» Exercise aim: Should any entry include an image, skip the image and copy the entry exactly.

***** Extracted material

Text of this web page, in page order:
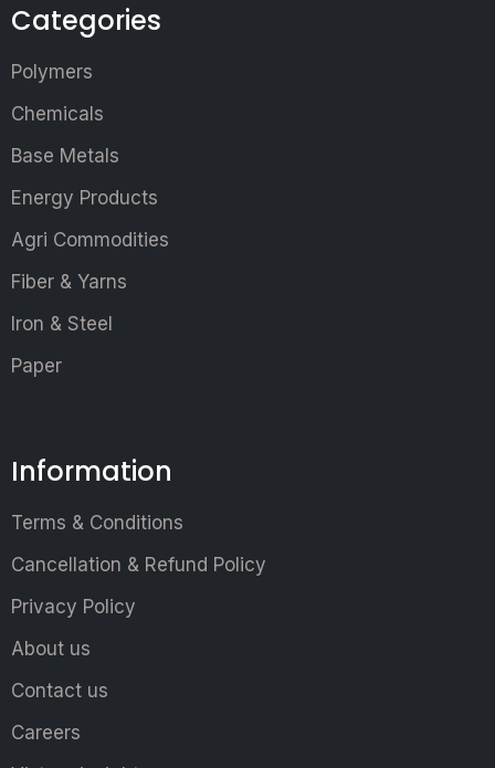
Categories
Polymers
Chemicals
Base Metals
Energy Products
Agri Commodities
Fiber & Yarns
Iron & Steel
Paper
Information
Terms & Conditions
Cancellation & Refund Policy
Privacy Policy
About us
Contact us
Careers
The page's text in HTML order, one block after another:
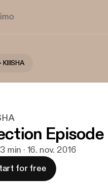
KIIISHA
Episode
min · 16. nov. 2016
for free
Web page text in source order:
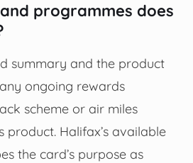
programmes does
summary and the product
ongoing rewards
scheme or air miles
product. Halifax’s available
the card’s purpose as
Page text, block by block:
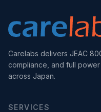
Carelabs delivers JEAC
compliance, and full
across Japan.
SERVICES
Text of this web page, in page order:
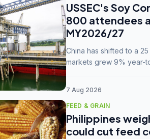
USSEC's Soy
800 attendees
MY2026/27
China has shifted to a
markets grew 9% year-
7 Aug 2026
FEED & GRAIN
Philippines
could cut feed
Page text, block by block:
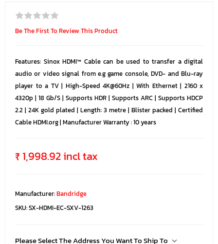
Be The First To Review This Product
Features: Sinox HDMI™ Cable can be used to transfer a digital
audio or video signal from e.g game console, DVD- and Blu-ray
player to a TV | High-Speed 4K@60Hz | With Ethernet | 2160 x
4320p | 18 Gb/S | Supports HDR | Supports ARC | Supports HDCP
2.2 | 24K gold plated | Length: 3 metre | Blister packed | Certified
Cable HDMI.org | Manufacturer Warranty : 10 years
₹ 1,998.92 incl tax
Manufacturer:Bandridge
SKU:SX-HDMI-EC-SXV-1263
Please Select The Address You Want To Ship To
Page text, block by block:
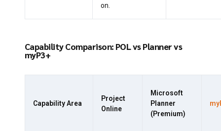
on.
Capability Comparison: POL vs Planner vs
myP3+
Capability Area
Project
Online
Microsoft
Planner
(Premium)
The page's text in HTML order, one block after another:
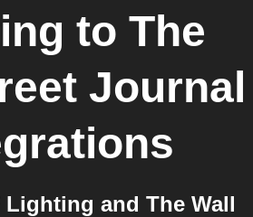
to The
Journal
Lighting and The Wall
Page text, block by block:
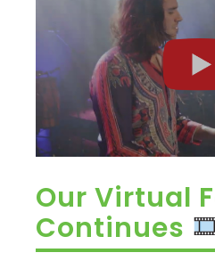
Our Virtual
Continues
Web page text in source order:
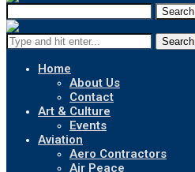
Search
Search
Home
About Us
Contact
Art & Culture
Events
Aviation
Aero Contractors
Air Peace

**********

» Exercise result:
Text of this web page, in page order:
Categories
Polymers
Chemicals
Base Metals
Energy Products
Agri Commodities
Fiber & Yarns
Iron & Steel
Paper
Information
Terms & Conditions
Cancellation & Refund Policy
Privacy Policy
About us
Contact us
Careers
The page's text in HTML order, one block after another:
KIIISHA
Episode
min · 16. nov. 2016
for free
Web page text in source order:
programmes does
summary and the product
ongoing rewards
scheme or air miles
product. Halifax’s available
the card’s purpose as
Page text, block by block:
Carelabs delivers JEAC
compliance, and full
across Japan.
SERVICES
Text of this web page, in page order:
USSEC's Soy
800 attendees
MY2026/27
China has shifted to a
markets grew 9% year-
7 Aug 2026
FEED & GRAIN
Philippines
could cut feed
Page text, block by block:
Be The First To Review This Product
Features: Sinox HDMI™ Cable can be used to transfer a digital
audio or video signal from e.g game console, DVD- and Blu-ray
player to a TV | High-Speed 4K@60Hz | With Ethernet | 2160 x
4320p | 18 Gb/S | Supports HDR | Supports ARC | Supports HDCP
2.2 | 24K gold plated | Length: 3 metre | Blister packed | Certified
Cable HDMI.org | Manufacturer Warranty : 10 years
₹ 1,998.92 incl tax
Manufacturer:Bandridge
SKU:SX-HDMI-EC-SXV-1263
Please Select The Address You Want To Ship To
Page text, block by block:
on.
Capability Comparison: POL vs Planner vs
myP3+
Capability Area
Project
Online
Microsoft
Planner
(Premium)
The page's text in HTML order, one block after another:
to The
Journal
Lighting and The Wall
Page text, block by block:
Our Virtual
Continues
Web page text in source order:
Search
Search
Home
About Us
Contact
Art & Culture
Events
Aviation
Aero Contractors
Air Peace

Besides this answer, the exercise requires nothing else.